> [Activity]
Repeat each entry exactly; omit all pictures.

> [Provided data]

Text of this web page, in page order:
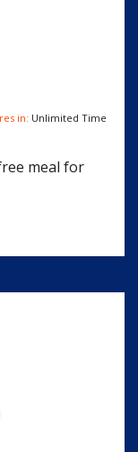
in: Unlimited Time
meal for
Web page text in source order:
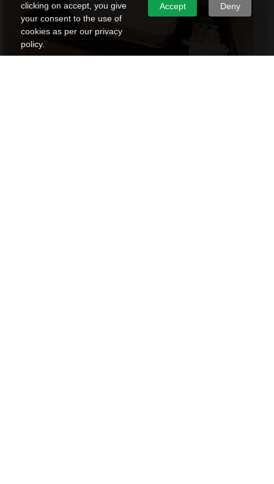
clicking on accept, you give
your consent to the use of
cookies as per our privacy
policy.
Accept Deny
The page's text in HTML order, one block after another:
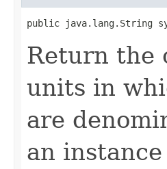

> [Solution]
Text of this web page, in page order:
in: Unlimited Time
meal for
Web page text in source order:
clicking on accept, you give
your consent to the use of
cookies as per our privacy
policy.
Accept Deny
The page's text in HTML order, one block after another:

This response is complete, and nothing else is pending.